Worse, this “rules and regulations” image of the faith causes mayhem within the Church itself, when we’re tempted to try sifting out saints from sinners, the virtuous from those who aren’t, the people who should belong from those who shouldn’t. Whenever the holy pounce on those they see as unholy, whenever the pious build boundaries against the rest, tragedy always ensues. It’s the fastest way I know to split churches, stir ill feeling, cause hurt – and, incidentally, give the Christian faith a bad name.
No wonder Mark Twain once referred to someone as “A good man in the worst sense of the word”. We know exactly what he meant.
Moralizers may be from the political right wing, the political left or for that matter the political dead center. The point is, whatever the issue that’s at stake, when Christians talk about light and truth in a way that reduces the faith to a shopping list of rules, we’ve lost the plot. We’ve obscured what’s at the heart of it all – the staggering claim that God so loved the world, ALL the world, EVERYONE without exclusion, that he gave his only Son.
There’s a lot of such “check-list Christianity” around at the moment. Presumably it was running in the mind of the person who phoned here a few months back to ask, about Kowloon Union Church, “Is your church Christian, or do you welcome anyone?”
The response was, of course, yes Kowloon Union Church is Christian and yes, for that very reason we do indeed welcome everyone because that’s what God does. Perhaps I should have tried to engage the enquirer in a fast study of the gospel passage we heard a few minutes ago. Remember it?
The farmer … the crop … the wheat and, among it, the weeds … and the question, what to do with the weeds? Jesus’ answer, you will recall, was: let God deal with the alleged weediness of others. You, deal with people inclusively. Never cease to have compassion. Never write someone off. Judge not, he says, for judgement lies with One who is wiser, more understanding, more caring, than you will ever be.
What have we done to the Christian faith that makes people not want to believe in it?
We’ve misrepresented it, that’s what.
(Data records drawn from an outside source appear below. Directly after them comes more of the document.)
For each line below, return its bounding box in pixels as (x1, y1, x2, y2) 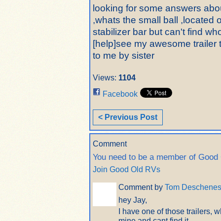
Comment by (118, 183, 165, 192)
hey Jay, (118, 196, 147, 205)
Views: (93, 74, 116, 82)
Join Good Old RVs (93, 165, 160, 174)
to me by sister (93, 50, 154, 61)
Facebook (103, 90, 138, 99)
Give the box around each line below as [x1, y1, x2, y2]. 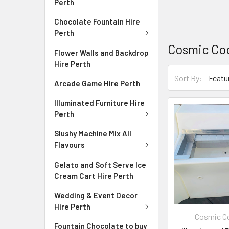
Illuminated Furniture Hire [54, 98, 145, 107]
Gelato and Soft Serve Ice [54, 159, 146, 169]
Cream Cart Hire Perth [54, 171, 133, 180]
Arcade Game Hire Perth [54, 78, 140, 88]
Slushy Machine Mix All [54, 129, 131, 138]
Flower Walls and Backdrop [54, 48, 149, 57]
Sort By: [174, 73, 203, 83]
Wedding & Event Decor [54, 190, 138, 200]
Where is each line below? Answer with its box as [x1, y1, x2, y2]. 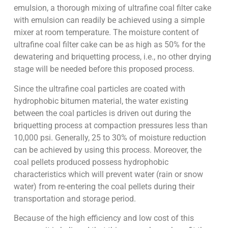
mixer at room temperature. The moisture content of [13, 27, 199, 38]
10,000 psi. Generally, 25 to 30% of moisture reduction [13, 132, 206, 142]
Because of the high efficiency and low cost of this [13, 213, 194, 223]
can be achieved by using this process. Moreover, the [13, 145, 202, 155]
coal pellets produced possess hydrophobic [13, 157, 168, 167]
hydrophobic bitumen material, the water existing [13, 96, 188, 106]
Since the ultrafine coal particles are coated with [13, 83, 185, 94]
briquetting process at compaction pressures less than [13, 120, 208, 130]
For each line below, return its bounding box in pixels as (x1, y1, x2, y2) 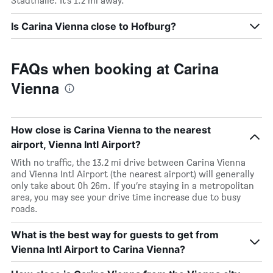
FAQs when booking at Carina (11, 58, 219, 79)
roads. (11, 203, 38, 214)
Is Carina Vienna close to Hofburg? (11, 20, 176, 32)
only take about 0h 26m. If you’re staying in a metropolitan (11, 180, 254, 191)
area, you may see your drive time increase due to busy (11, 191, 241, 203)
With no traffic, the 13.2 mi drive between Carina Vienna (11, 157, 246, 168)
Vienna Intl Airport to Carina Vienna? (11, 243, 185, 255)
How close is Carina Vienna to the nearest (11, 124, 211, 136)
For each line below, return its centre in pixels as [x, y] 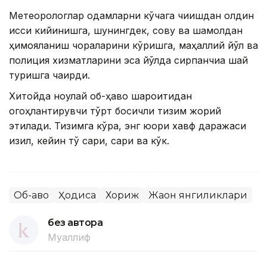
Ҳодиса [77, 195]
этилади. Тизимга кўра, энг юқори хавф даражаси [128, 125]
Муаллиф [69, 237]
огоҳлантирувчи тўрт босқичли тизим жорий [115, 111]
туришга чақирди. [49, 75]
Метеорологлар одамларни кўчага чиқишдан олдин [131, 15]
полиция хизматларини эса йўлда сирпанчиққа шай [128, 60]
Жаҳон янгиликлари [198, 195]
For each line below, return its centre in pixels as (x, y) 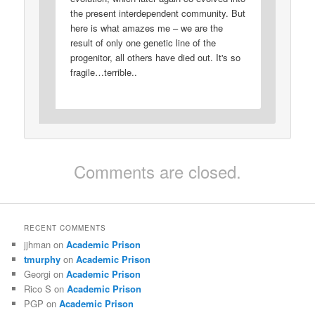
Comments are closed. (157, 172)
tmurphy (43, 259)
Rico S (38, 289)
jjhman (38, 245)
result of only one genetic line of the (143, 42)
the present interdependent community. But (158, 13)
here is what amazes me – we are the (147, 27)
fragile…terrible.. (104, 72)
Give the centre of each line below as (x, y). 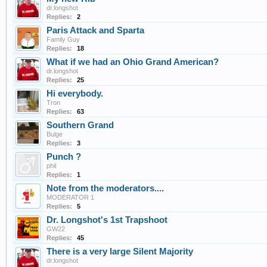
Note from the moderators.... (105, 189)
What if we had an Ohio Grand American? (133, 62)
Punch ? (64, 157)
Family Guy (63, 40)
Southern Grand (80, 125)
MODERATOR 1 (70, 198)
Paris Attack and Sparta (95, 31)
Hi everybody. (75, 94)
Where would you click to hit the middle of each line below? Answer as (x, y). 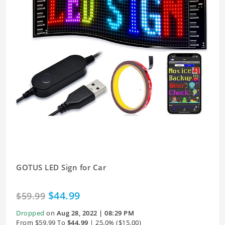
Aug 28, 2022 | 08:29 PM (95, 213)
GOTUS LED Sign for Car (61, 167)
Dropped (30, 213)
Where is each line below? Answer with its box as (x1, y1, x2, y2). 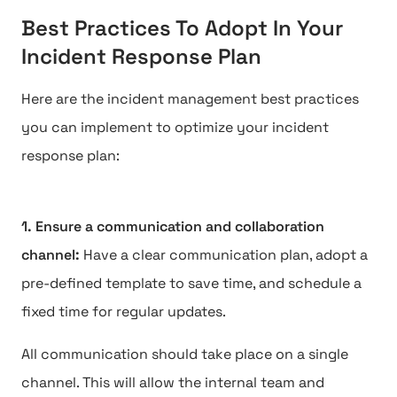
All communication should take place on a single (21, 345, 348, 363)
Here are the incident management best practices (21, 90, 359, 108)
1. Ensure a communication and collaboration (21, 217, 324, 236)
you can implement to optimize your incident (21, 118, 329, 136)
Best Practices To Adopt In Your (21, 14, 343, 42)
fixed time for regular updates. (21, 302, 226, 321)
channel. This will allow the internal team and (21, 373, 324, 392)
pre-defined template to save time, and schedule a (21, 274, 362, 292)
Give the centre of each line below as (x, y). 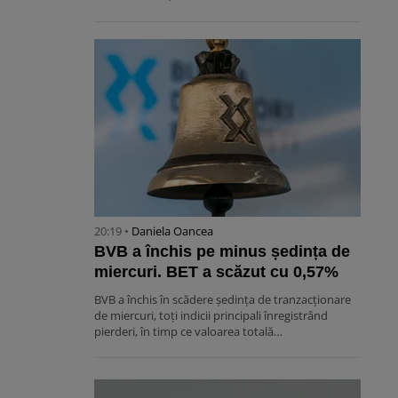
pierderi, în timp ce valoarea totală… (188, 332)
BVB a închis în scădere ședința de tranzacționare (223, 300)
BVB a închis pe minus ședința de (222, 252)
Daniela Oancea (172, 231)
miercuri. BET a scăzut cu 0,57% (216, 272)
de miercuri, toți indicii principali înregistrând (211, 316)
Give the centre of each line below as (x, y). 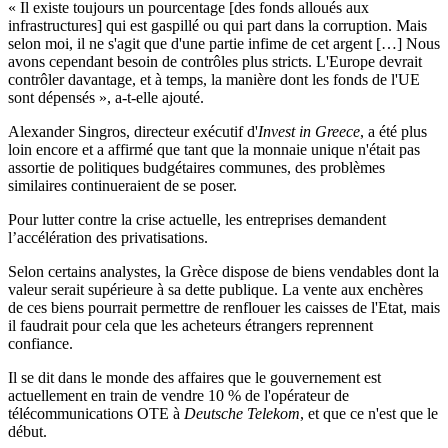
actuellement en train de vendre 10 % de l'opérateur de (178, 396)
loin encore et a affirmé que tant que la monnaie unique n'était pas (214, 150)
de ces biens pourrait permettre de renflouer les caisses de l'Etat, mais (224, 308)
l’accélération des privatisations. (108, 238)
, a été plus (393, 132)
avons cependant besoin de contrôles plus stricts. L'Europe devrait (215, 62)
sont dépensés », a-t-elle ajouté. (106, 98)
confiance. (40, 344)
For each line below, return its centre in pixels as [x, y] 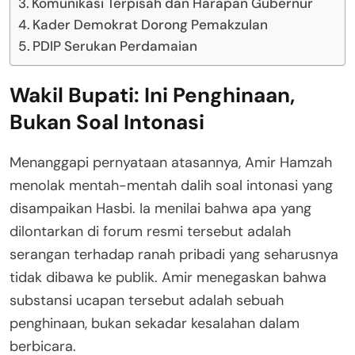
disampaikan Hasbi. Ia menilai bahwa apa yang [160, 209]
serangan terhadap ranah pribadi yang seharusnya [174, 255]
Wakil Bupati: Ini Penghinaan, [152, 95]
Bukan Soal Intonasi [107, 122]
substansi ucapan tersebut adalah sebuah [147, 301]
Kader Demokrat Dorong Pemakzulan [151, 25]
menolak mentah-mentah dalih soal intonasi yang [171, 186]
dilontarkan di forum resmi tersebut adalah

We’ve somehow turned good news into bad, mystery into moralizing. When congregations like ours apply themselves more wholeheartedly to living out the unconditional acceptance that’s in the heart of God, people who thought they knew what Christianity was all about and rejected it are in for a wonderful surprise.
Meanwhile, let’s be content to allow God to do the weeding. After all, you and I have more than enough to preoccupy us, with the loving, the living, the celebrating.